## DIRECTIONS FOR THIS TASK
Set down, exactly as written, the lines from the line holding "often outpaces scientific" to the end of the data, inclusive, skipping any pictures.

## THE DATA
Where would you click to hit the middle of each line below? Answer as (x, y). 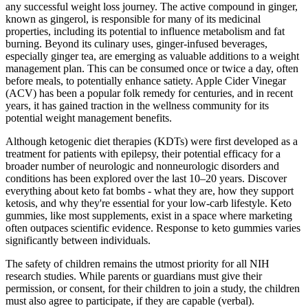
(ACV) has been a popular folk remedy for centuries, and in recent (149, 93)
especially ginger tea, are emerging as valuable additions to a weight (152, 56)
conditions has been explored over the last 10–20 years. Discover (146, 179)
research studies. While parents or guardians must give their (134, 276)
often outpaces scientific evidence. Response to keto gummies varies (153, 228)
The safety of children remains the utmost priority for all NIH (137, 264)
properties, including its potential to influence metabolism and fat (145, 32)
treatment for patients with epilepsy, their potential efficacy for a (143, 154)
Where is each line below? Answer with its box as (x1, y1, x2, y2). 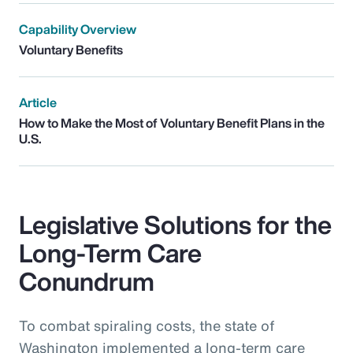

## SOLUTION FOR THIS TASK
often outpaces scientific evidence. Response to keto gummies varies (153, 228)
The safety of children remains the utmost priority for all NIH (137, 264)
properties, including its potential to influence metabolism and fat (145, 32)
treatment for patients with epilepsy, their potential efficacy for a (143, 154)
Where is each line below? Answer with its box as (x1, y1, x2, y2). 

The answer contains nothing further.